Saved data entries
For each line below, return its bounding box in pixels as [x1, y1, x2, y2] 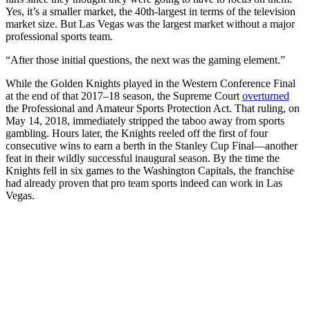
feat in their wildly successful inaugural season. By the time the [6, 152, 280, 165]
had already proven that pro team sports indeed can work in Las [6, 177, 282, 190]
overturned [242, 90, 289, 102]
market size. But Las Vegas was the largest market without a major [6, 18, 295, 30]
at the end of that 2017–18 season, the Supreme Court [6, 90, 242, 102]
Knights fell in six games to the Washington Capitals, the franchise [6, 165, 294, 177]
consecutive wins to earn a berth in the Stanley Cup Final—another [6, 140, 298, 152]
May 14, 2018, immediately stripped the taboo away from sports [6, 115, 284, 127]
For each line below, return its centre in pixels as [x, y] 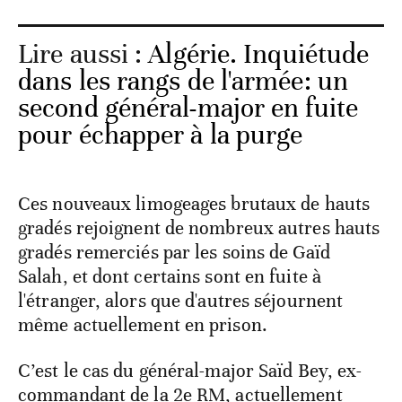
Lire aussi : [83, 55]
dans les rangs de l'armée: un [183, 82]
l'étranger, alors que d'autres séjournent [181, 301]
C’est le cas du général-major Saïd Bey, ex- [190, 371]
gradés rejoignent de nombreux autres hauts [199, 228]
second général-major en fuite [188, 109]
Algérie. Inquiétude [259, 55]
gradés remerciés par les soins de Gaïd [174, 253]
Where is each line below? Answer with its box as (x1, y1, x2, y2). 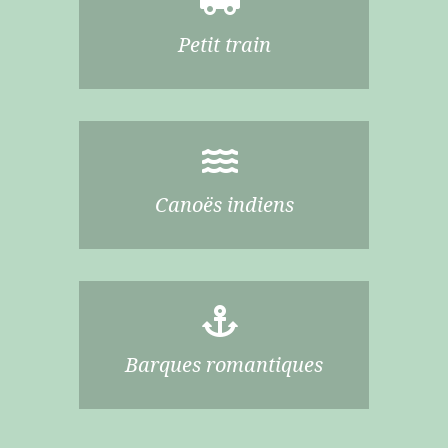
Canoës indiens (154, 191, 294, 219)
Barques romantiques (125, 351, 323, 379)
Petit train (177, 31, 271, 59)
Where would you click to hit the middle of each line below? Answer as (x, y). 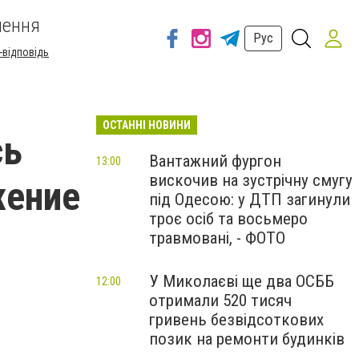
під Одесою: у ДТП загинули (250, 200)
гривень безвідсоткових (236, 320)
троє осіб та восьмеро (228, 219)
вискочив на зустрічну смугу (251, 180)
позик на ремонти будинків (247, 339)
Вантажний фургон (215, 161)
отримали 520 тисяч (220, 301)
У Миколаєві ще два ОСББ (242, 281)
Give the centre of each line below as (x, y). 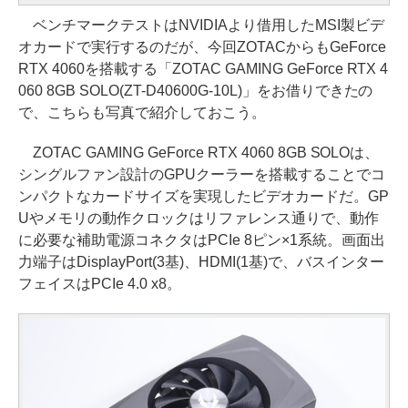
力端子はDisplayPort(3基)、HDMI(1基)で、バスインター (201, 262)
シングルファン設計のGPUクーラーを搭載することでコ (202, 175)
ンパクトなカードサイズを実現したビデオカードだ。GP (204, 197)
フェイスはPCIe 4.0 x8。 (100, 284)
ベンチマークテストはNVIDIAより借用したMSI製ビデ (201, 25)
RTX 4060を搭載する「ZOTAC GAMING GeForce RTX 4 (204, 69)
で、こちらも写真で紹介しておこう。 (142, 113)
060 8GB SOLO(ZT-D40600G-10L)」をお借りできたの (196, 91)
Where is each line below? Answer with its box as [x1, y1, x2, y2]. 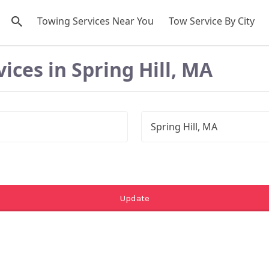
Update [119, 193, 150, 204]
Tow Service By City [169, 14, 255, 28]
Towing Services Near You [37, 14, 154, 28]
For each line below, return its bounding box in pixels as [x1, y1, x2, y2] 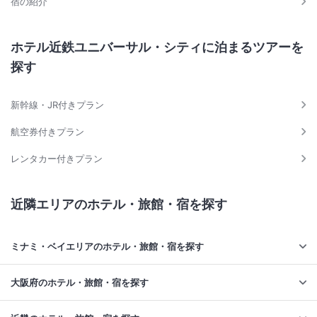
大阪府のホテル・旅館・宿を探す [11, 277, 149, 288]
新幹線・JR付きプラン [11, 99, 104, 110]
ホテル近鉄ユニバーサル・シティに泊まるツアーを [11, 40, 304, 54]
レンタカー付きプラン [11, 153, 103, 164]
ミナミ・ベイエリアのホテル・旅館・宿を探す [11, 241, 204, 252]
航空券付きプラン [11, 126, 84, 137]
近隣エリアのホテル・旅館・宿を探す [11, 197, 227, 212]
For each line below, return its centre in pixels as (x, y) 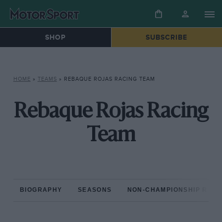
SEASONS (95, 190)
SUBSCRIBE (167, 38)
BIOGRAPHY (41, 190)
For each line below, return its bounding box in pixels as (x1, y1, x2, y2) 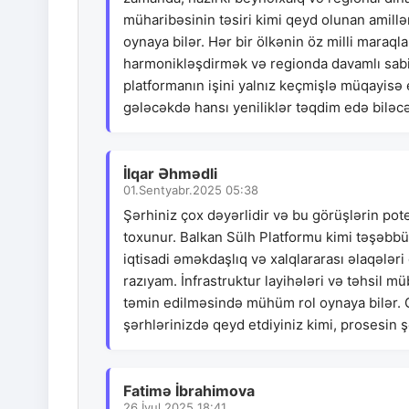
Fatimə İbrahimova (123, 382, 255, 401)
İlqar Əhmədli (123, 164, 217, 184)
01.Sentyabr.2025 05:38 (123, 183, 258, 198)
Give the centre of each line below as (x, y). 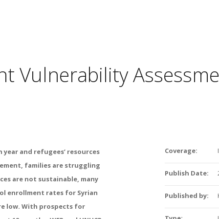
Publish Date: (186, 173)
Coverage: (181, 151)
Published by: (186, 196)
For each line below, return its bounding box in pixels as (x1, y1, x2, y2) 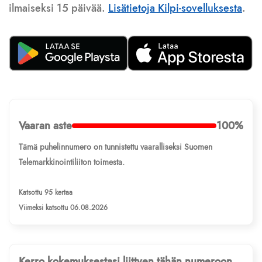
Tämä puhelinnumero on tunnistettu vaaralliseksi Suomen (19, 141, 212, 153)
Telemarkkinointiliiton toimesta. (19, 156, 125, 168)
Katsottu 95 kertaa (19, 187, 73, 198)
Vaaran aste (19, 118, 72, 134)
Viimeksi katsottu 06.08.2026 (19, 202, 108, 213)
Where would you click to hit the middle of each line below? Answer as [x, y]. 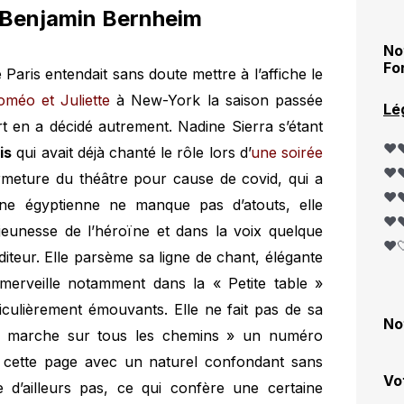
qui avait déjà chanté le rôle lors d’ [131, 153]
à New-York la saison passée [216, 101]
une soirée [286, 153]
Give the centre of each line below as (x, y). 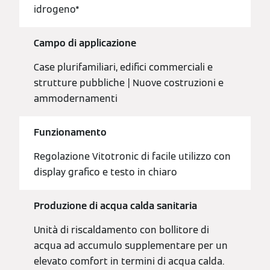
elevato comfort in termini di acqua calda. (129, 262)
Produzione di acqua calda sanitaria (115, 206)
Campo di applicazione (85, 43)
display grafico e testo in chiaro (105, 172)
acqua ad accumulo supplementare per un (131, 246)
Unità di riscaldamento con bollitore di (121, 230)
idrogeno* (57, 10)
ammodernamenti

TO DO
Find every line in the records above that holds the word "major", and copy each one.

SOLVED EXERCISE
market size. But Las Vegas was the largest market without a major [6, 18, 295, 30]
C’est le cas du général-major Saïd Bey, ex- [190, 371]
second général-major en fuite [188, 109]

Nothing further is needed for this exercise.